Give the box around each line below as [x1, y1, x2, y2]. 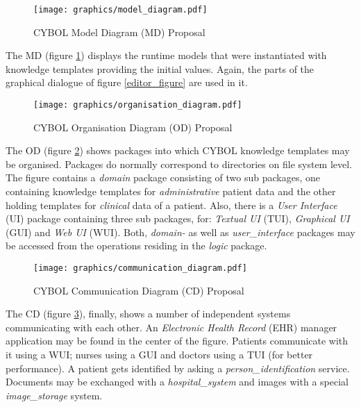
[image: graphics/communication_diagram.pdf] [33, 263, 247, 274]
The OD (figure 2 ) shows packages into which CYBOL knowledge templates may [6, 143, 350, 158]
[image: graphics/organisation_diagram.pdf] [33, 100, 242, 110]
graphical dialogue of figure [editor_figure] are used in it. [6, 75, 248, 90]
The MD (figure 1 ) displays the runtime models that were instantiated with [6, 48, 327, 63]
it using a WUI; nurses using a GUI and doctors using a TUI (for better [6, 347, 313, 362]
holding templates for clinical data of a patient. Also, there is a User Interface [6, 197, 337, 212]
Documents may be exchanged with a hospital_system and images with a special [6, 374, 349, 389]
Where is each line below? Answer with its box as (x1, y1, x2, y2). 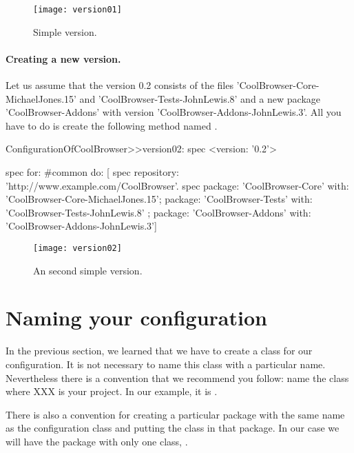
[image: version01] (33, 5, 122, 14)
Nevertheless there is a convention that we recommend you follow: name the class (6, 370, 349, 385)
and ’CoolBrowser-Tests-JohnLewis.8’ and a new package (79, 91, 320, 105)
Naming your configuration (6, 303, 267, 332)
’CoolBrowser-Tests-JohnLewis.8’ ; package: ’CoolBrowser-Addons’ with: (6, 205, 311, 219)
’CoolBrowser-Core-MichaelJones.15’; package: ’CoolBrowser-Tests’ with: (6, 192, 313, 206)
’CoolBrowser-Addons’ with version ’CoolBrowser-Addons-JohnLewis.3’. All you (6, 105, 342, 119)
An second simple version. (33, 263, 143, 277)
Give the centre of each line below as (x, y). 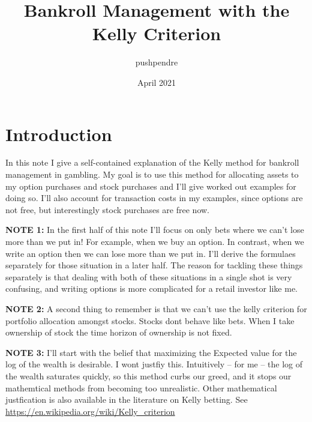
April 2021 (157, 82)
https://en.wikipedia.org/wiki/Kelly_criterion (90, 411)
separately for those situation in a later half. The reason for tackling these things (154, 265)
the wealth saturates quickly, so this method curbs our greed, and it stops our (148, 375)
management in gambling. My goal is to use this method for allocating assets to (152, 174)
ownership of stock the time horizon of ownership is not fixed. (119, 332)
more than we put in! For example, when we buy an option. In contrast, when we (155, 241)
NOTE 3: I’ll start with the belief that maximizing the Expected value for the (151, 352)
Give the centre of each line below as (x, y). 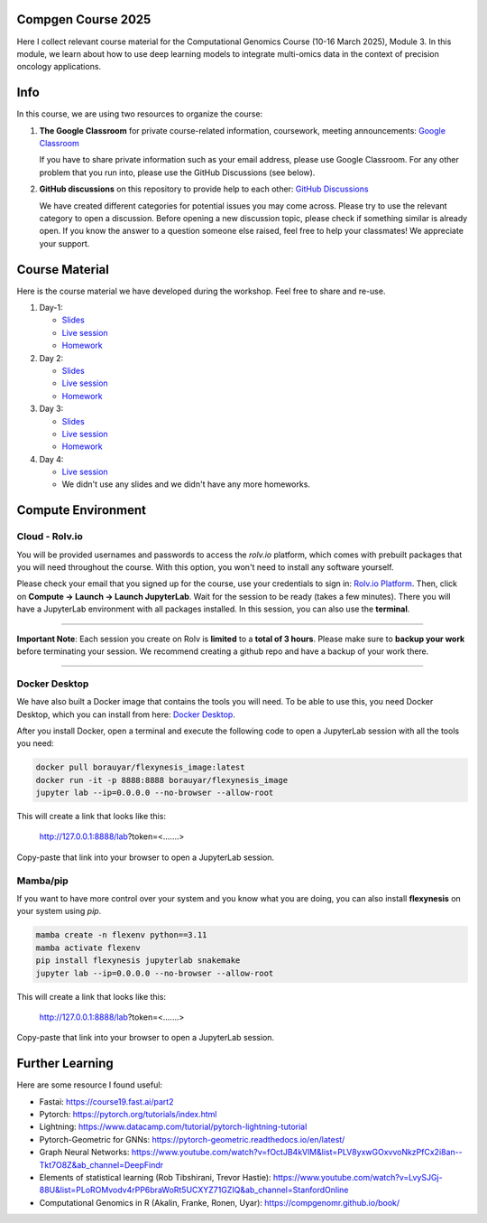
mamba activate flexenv (88, 948)
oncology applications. (59, 67)
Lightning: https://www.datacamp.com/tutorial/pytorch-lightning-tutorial (173, 1127)
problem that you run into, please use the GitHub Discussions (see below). (177, 173)
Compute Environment (82, 510)
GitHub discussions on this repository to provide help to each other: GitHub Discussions (204, 189)
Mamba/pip (43, 881)
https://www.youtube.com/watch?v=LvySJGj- (358, 1177)
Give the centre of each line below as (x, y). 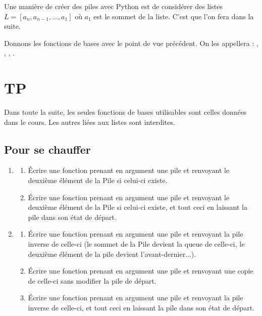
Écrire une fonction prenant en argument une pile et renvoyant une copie (141, 271)
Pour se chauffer (47, 149)
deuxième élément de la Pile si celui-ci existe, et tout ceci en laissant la (138, 207)
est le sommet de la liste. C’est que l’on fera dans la (174, 16)
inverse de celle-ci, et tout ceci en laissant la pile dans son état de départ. (141, 308)
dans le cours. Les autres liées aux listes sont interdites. (90, 122)
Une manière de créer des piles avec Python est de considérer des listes (113, 6)
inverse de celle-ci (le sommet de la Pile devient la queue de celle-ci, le (136, 244)
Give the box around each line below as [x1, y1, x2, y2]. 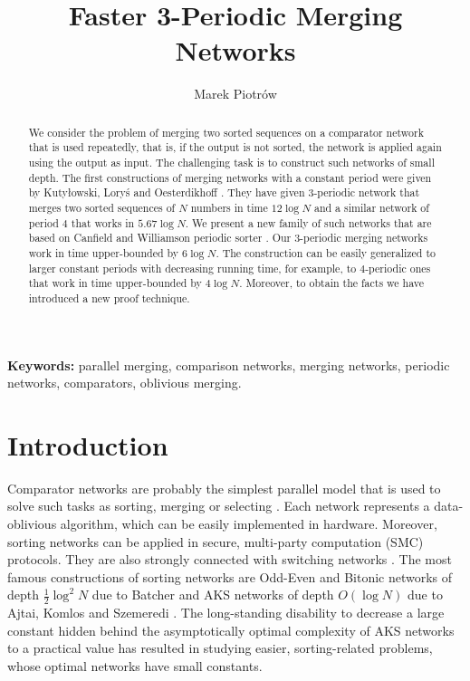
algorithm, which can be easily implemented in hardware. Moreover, [60, 514, 437, 533]
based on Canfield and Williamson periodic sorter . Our [28, 230, 292, 245]
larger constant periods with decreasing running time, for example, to [28, 260, 357, 275]
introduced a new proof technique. [28, 290, 190, 305]
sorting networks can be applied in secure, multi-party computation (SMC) [7, 532, 424, 551]
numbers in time [190, 199, 268, 215]
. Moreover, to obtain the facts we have [239, 275, 425, 291]
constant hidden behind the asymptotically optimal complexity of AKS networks [7, 620, 455, 639]
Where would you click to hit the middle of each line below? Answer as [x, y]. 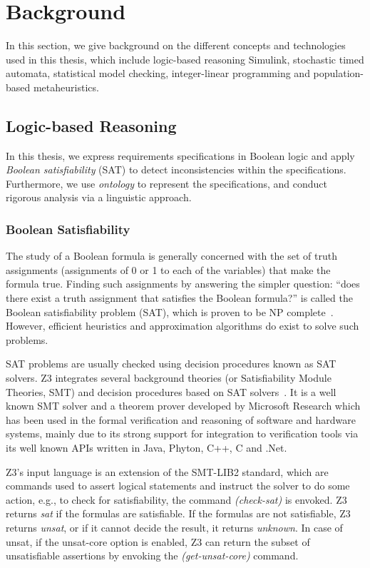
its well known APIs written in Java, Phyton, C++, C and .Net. [147, 448]
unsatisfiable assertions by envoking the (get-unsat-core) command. [152, 556]
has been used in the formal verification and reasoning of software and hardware [181, 419]
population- [339, 73]
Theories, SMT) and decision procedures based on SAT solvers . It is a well [171, 391]
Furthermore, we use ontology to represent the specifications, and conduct [166, 183]
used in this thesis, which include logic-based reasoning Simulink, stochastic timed [185, 59]
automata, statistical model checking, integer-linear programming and [158, 73]
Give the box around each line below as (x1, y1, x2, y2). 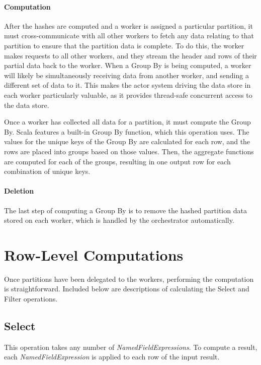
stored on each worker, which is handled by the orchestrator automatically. (4, 215, 234, 225)
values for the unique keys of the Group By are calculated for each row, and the (4, 136, 250, 147)
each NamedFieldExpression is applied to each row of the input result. (4, 351, 220, 362)
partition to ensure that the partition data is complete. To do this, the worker (4, 40, 244, 50)
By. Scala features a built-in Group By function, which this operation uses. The (4, 126, 249, 137)
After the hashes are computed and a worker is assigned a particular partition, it (4, 20, 253, 31)
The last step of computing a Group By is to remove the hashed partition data (4, 205, 247, 215)
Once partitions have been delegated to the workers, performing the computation (4, 273, 254, 284)
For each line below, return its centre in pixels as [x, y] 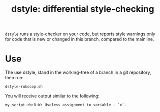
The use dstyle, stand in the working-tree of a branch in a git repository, [78, 72]
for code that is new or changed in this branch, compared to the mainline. [80, 39]
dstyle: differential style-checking [83, 9]
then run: [14, 78]
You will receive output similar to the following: [52, 96]
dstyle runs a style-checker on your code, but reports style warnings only [80, 34]
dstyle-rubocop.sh [24, 87]
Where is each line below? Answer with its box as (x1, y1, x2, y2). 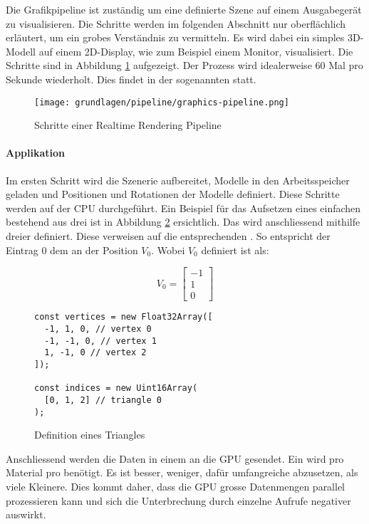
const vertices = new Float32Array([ (34, 312, 213, 323)
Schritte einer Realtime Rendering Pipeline (34, 117, 222, 132)
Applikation (6, 145, 66, 160)
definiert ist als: (201, 242, 269, 257)
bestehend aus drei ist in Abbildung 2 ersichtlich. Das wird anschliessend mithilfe (6, 214, 360, 229)
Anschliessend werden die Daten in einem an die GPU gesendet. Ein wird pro (6, 451, 344, 466)
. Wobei (151, 242, 185, 257)
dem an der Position (50, 242, 138, 257)
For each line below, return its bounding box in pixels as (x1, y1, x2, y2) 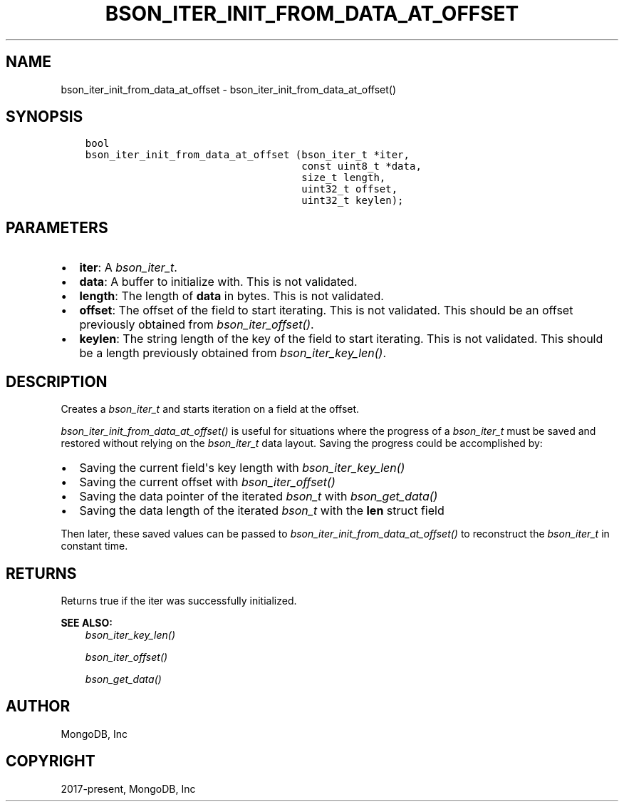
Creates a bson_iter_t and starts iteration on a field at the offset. (61, 403, 360, 416)
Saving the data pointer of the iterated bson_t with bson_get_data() (79, 489, 438, 504)
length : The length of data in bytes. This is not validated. (79, 289, 384, 304)
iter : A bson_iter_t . (79, 260, 177, 275)
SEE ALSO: (61, 616, 113, 629)
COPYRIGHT (6, 752, 95, 771)
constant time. (61, 540, 128, 552)
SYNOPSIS (6, 108, 83, 126)
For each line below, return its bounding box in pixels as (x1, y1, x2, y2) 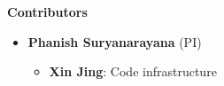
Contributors (7, 3, 88, 20)
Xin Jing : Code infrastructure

**What needs to be done**
All lines from the first in the listing above to the line containing "graphical dialogue of", inclusive, go in the output exactly as they are; no pictures go in.

**Response to this task**
Give the box around each line below as [x1, y1, x2, y2]. 
[image: graphics/communication_diagram.pdf] [33, 263, 247, 274]
The OD (figure 2 ) shows packages into which CYBOL knowledge templates may [6, 143, 350, 158]
[image: graphics/organisation_diagram.pdf] [33, 100, 242, 110]
graphical dialogue of figure [editor_figure] are used in it. [6, 75, 248, 90]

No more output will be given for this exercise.